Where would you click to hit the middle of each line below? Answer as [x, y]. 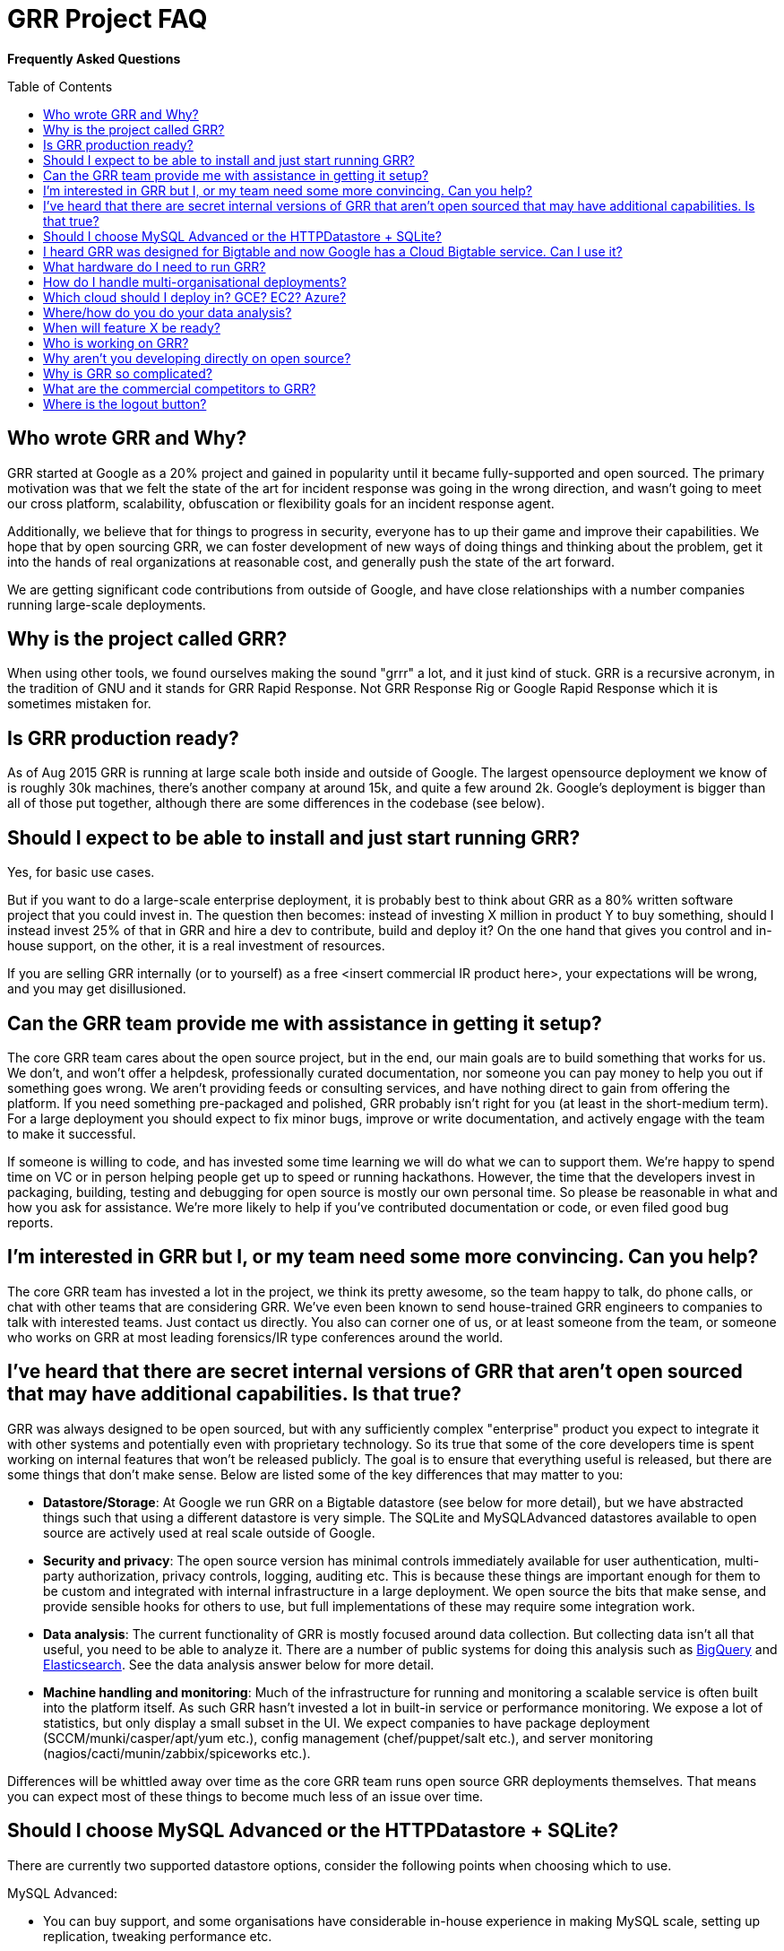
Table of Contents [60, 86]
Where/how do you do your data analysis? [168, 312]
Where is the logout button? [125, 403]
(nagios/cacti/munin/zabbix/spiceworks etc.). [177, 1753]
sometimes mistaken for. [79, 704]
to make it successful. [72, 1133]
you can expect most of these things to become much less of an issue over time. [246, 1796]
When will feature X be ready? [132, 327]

=-=-=

* **WORK INSTRUCTION**
Transcribe the listing in full. Omit the pictures and keep every line exact.

* **REPLY**
Where would you click to hit the middle of each line below? Answer as [x, y]. 
Table of Contents [60, 86]
Where/how do you do your data analysis? [168, 312]
Where is the logout button? [125, 403]
(nagios/cacti/munin/zabbix/spiceworks etc.). [177, 1753]
sometimes mistaken for. [79, 704]
to make it successful. [72, 1133]
you can expect most of these things to become much less of an issue over time. [246, 1796]
When will feature X be ready? [132, 327]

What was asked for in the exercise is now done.